Problem to solve: The pictures in the data below are to be omitted; all else must be duplicated exactly.

--- Input data Enclosed Below ---

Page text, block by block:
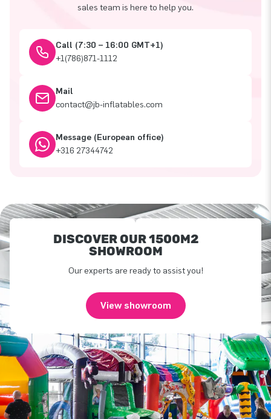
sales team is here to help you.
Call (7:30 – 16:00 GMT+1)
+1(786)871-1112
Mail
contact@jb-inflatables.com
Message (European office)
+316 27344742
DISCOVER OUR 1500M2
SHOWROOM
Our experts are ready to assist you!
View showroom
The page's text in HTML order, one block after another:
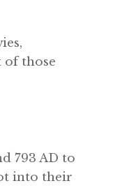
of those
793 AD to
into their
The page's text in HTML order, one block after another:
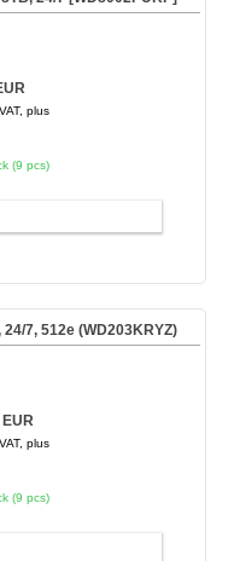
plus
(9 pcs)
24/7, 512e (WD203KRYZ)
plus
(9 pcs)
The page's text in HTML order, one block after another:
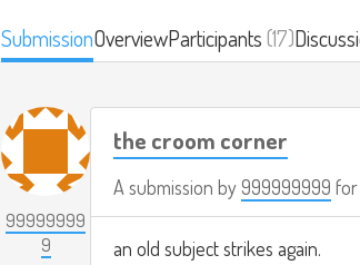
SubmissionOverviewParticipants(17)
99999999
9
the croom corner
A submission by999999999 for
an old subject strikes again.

--- End of Enclosed Input data ---

Exercise result:
Page text, block by block:
sales team is here to help you.
Call (7:30 – 16:00 GMT+1)
+1(786)871-1112
Mail
contact@jb-inflatables.com
Message (European office)
+316 27344742
DISCOVER OUR 1500M2
SHOWROOM
Our experts are ready to assist you!
View showroom
The page's text in HTML order, one block after another:
of those
793 AD to
into their
The page's text in HTML order, one block after another:
plus
(9 pcs)
24/7, 512e (WD203KRYZ)
plus
(9 pcs)
The page's text in HTML order, one block after another:
SubmissionOverviewParticipants(17)
99999999
9
the croom corner
A submission by999999999 for
an old subject strikes again.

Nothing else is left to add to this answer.